Material for this task:
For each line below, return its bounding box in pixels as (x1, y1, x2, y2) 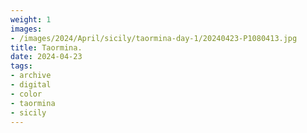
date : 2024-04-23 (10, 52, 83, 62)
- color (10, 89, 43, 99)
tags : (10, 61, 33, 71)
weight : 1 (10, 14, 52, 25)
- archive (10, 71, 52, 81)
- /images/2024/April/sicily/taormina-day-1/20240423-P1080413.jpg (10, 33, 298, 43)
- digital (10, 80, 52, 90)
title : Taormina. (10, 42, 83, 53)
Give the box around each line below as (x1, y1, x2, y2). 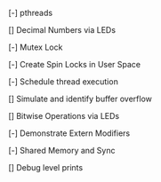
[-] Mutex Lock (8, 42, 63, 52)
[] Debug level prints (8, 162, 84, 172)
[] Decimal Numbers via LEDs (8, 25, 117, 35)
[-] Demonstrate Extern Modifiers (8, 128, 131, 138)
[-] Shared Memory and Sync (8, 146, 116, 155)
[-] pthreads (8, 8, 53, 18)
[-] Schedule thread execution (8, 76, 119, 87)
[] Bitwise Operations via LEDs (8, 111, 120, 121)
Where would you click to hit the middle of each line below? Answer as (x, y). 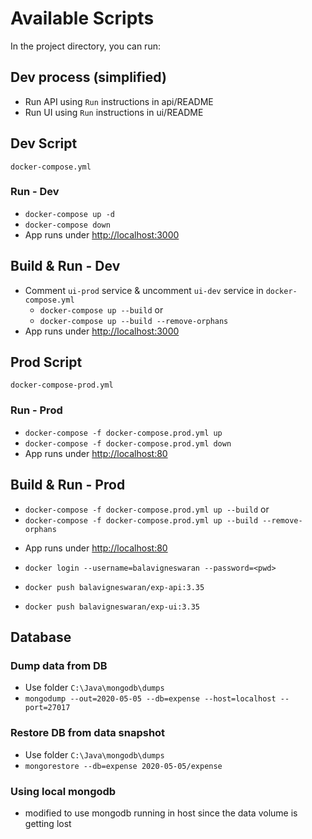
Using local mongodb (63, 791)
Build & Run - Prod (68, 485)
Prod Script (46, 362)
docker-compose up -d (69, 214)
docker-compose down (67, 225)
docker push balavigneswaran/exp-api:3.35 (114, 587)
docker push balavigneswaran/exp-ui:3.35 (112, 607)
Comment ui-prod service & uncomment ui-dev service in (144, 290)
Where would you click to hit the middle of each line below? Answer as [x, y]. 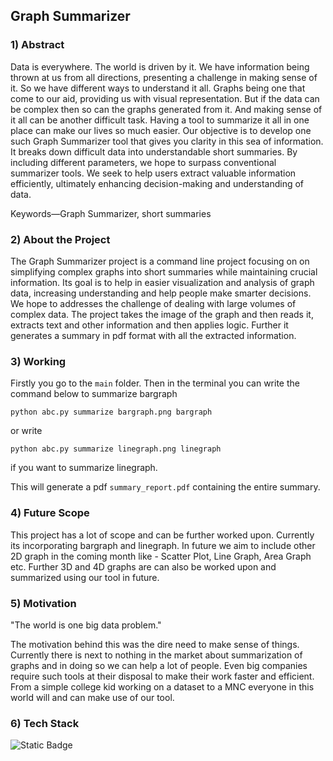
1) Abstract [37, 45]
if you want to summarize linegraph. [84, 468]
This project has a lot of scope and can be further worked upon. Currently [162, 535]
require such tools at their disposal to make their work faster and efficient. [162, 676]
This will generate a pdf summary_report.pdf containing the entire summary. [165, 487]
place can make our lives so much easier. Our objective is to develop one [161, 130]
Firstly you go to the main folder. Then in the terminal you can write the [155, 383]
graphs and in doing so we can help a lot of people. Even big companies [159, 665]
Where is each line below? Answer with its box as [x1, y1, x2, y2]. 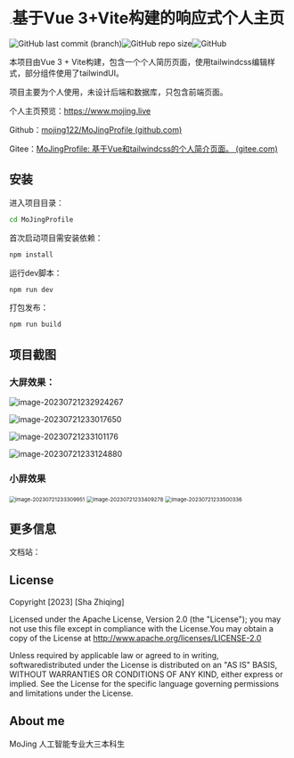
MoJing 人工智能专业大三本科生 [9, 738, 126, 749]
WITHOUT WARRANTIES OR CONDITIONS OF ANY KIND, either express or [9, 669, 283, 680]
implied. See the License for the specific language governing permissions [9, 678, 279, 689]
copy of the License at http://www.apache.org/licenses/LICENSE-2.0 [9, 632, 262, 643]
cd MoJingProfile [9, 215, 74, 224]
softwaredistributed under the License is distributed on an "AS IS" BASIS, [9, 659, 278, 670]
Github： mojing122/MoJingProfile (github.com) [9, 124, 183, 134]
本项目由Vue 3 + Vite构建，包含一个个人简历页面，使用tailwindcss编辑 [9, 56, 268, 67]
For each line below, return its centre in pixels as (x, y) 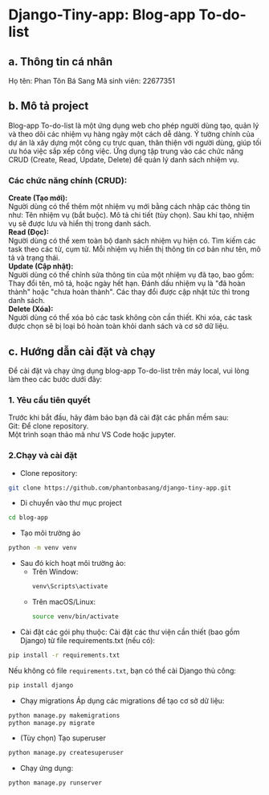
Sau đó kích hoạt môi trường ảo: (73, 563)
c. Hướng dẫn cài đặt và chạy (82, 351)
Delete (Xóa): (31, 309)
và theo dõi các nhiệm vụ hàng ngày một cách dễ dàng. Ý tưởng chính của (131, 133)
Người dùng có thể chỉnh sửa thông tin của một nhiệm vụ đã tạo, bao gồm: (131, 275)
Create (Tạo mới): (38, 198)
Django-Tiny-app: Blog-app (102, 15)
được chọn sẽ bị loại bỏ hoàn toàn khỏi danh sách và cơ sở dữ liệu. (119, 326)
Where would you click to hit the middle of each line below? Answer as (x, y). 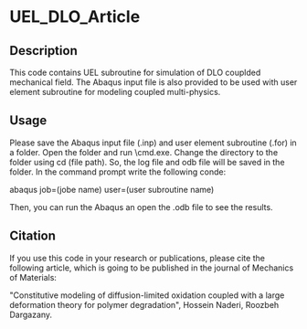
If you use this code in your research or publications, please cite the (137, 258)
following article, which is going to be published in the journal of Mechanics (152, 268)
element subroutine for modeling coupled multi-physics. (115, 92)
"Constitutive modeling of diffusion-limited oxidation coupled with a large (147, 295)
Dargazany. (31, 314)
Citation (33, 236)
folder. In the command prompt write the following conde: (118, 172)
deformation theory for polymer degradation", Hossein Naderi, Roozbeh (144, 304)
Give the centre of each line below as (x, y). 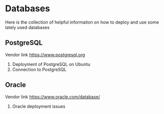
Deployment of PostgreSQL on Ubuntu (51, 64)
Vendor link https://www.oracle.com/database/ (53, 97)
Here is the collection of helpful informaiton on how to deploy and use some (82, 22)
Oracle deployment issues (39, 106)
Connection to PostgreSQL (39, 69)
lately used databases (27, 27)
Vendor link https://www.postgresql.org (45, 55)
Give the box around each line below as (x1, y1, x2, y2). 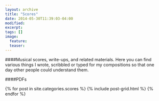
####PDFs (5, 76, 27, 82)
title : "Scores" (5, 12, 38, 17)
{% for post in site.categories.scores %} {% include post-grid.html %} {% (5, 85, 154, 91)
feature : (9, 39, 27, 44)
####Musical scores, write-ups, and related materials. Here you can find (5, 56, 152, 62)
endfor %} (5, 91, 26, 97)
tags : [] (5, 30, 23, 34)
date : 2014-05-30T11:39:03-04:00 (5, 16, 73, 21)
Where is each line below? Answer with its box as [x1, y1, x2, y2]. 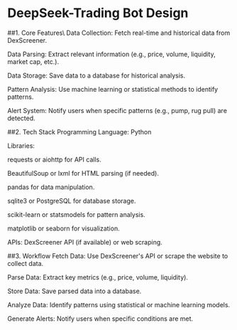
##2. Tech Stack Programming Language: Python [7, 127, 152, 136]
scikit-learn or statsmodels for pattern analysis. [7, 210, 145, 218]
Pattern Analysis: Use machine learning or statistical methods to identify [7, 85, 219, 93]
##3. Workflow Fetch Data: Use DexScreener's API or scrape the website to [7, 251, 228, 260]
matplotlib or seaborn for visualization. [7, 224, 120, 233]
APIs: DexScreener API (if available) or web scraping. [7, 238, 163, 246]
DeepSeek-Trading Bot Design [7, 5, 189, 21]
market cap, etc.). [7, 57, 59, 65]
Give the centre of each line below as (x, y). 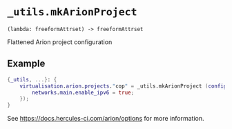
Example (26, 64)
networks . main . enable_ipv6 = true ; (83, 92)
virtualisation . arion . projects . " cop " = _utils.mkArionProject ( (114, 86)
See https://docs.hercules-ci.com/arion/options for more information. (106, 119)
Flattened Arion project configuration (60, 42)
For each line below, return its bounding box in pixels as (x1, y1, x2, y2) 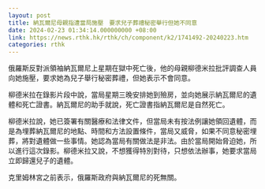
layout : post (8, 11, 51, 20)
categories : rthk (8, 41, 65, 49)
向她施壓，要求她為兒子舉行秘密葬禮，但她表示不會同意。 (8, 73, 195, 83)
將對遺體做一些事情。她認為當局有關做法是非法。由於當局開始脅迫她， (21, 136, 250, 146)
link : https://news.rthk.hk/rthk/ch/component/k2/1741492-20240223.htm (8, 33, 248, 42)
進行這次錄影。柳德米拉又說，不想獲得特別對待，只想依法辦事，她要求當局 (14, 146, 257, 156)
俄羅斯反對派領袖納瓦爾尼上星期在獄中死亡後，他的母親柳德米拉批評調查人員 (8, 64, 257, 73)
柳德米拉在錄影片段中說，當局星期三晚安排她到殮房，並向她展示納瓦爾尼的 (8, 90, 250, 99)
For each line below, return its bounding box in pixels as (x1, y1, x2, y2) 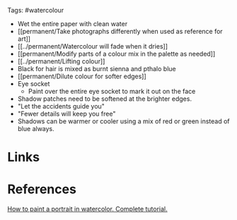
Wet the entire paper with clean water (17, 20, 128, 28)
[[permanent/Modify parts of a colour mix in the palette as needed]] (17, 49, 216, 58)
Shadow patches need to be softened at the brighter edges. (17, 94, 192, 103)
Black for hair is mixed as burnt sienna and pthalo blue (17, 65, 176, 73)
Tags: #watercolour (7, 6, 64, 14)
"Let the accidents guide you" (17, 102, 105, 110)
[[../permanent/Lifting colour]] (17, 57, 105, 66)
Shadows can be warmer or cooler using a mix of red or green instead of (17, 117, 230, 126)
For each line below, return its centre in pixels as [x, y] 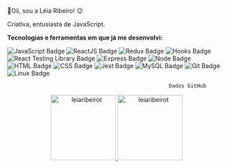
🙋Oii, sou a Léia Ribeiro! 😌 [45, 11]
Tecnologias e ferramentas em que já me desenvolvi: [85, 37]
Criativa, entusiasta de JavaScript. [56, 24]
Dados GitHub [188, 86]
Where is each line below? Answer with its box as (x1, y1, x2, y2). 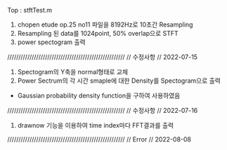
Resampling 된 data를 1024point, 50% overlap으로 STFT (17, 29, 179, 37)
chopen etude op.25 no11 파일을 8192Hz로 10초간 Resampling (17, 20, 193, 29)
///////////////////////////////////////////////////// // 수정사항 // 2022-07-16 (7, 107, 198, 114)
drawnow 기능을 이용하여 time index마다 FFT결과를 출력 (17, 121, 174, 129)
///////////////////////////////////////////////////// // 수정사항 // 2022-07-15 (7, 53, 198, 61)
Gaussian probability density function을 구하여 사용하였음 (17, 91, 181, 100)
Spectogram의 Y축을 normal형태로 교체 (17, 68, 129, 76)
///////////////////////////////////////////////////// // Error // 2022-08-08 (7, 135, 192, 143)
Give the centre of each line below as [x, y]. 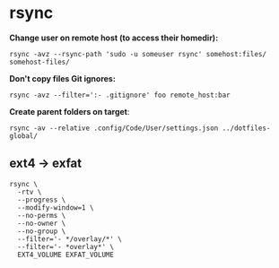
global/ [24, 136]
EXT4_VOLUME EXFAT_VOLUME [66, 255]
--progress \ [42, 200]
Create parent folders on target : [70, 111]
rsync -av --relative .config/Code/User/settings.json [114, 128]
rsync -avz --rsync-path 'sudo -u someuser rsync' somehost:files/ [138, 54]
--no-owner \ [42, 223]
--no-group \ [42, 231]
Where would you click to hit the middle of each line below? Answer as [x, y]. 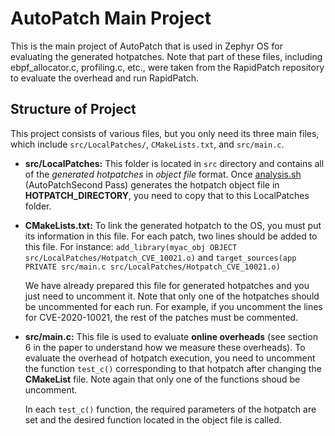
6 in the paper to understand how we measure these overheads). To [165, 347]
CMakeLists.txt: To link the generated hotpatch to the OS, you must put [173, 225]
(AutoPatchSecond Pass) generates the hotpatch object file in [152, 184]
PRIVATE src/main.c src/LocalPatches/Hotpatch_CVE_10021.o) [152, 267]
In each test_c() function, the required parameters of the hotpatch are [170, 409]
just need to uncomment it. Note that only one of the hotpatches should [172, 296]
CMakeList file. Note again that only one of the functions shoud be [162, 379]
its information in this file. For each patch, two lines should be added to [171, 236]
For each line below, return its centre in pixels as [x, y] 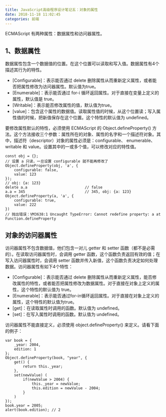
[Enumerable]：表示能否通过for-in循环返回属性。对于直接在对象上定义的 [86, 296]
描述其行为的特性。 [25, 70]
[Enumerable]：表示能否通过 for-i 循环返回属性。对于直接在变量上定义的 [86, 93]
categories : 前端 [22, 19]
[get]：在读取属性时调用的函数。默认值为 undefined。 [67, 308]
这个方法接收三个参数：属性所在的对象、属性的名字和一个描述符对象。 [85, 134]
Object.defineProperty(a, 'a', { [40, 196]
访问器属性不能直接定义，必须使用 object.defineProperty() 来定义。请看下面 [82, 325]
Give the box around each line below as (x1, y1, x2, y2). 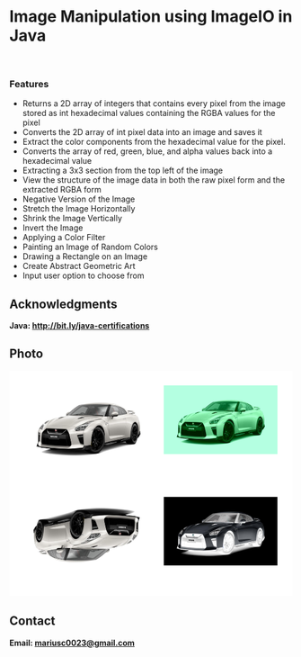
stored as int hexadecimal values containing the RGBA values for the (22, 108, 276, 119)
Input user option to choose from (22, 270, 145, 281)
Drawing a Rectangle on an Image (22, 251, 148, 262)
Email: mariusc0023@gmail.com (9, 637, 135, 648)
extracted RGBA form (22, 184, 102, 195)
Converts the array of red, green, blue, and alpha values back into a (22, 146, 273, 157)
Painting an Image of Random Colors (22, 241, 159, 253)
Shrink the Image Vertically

What you will do: Return every line from the material that contains the word "values".

Exercise solution:
stored as int hexadecimal values containing the RGBA values for the (22, 108, 276, 119)
Converts the array of red, green, blue, and alpha values back into a (22, 146, 273, 157)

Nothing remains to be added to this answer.